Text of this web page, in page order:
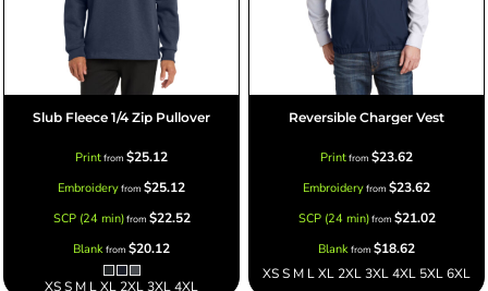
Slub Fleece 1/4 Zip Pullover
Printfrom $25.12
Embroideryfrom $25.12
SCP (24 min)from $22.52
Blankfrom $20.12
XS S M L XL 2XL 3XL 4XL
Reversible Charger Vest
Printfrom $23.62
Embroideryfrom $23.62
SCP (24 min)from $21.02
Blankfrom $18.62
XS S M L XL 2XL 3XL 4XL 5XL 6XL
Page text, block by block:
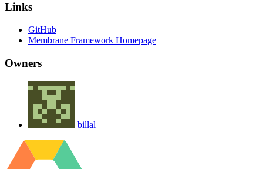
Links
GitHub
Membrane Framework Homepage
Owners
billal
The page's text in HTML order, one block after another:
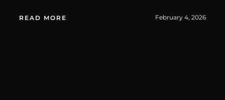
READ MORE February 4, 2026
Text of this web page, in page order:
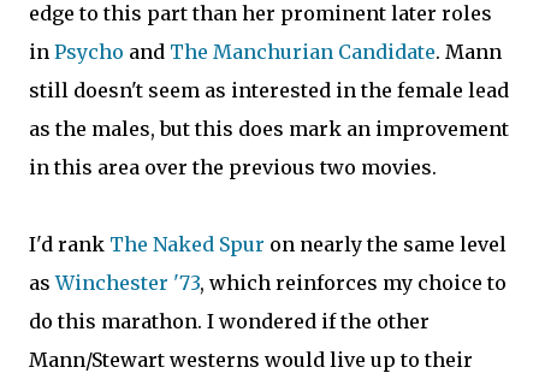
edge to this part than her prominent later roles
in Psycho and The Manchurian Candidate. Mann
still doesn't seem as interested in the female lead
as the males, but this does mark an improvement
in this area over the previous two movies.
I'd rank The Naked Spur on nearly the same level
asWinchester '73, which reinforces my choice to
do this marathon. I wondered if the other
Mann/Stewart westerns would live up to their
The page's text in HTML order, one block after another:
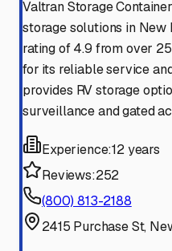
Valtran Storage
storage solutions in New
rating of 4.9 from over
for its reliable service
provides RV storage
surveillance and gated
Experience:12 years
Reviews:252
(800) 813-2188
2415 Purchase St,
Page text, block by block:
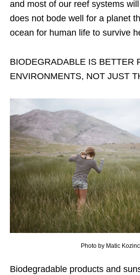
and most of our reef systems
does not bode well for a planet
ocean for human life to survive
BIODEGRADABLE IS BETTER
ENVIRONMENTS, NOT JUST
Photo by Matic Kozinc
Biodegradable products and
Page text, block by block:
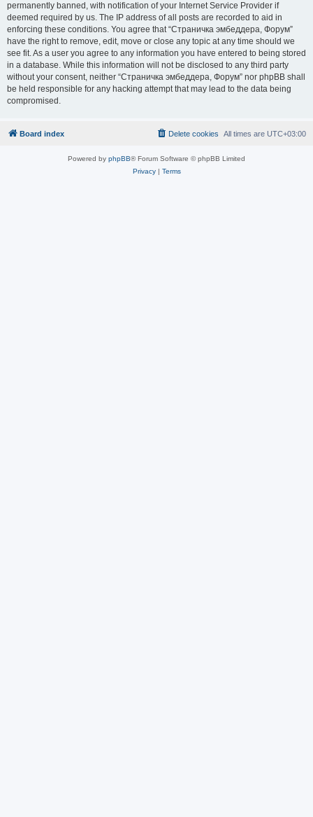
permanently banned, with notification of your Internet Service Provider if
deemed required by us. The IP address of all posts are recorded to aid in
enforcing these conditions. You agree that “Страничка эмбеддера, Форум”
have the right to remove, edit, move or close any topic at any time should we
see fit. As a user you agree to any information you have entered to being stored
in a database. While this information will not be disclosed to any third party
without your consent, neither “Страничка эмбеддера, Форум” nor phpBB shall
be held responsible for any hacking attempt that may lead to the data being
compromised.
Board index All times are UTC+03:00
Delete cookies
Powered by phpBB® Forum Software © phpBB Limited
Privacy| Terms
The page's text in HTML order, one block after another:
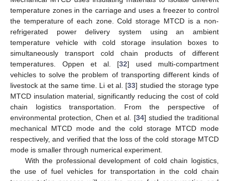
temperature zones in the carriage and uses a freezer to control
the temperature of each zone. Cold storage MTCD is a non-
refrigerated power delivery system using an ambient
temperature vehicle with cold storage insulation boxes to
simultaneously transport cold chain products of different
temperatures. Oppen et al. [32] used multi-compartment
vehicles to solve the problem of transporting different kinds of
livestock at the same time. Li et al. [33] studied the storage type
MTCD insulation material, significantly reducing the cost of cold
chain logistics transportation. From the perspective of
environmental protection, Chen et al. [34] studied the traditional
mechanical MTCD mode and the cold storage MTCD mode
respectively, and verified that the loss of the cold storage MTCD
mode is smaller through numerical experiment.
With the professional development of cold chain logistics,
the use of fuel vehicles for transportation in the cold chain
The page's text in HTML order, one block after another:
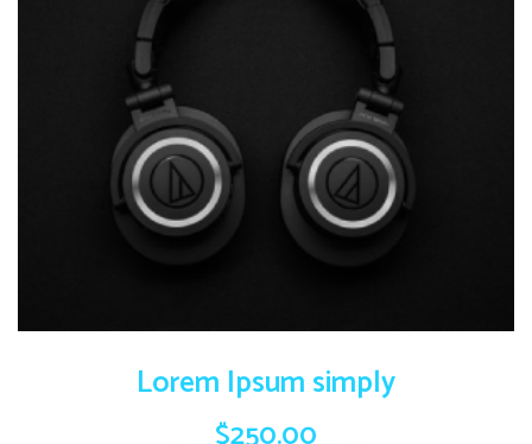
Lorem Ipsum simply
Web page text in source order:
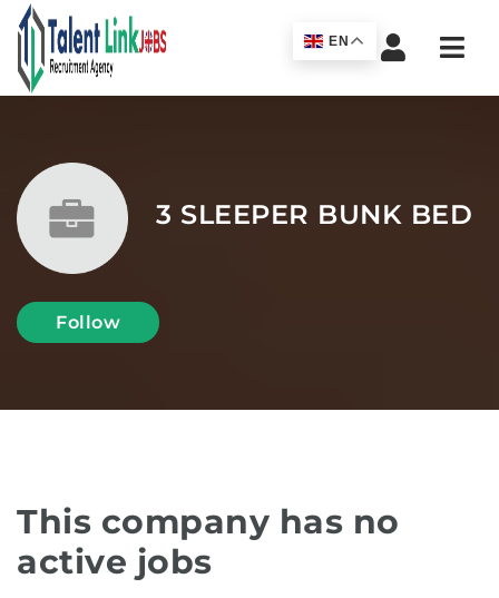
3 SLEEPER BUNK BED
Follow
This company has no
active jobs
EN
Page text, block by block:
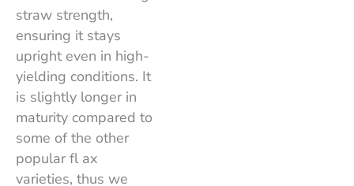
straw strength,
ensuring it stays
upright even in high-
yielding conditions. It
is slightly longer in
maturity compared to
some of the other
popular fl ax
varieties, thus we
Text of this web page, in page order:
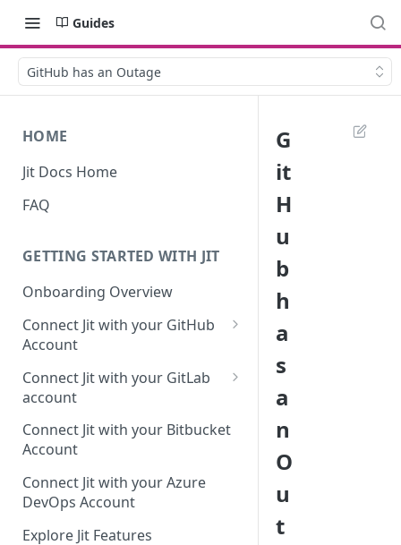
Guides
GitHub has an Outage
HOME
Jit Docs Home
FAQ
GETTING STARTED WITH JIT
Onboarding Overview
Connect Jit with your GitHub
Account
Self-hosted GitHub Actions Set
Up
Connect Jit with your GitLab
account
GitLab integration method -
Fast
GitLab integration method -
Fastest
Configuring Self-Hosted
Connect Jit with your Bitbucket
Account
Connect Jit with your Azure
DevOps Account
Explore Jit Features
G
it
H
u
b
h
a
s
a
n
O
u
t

▸ Try it
Which lines in the listing above include the string "your"? Copy each of them.

▸ Answer to this task
permanently banned, with notification of your Internet Service Provider if
without your consent, neither “Страничка эмбеддера, Форум” nor phpBB shall
Connect Jit with your GitHub
Connect Jit with your GitLab
Connect Jit with your Bitbucket
Connect Jit with your Azure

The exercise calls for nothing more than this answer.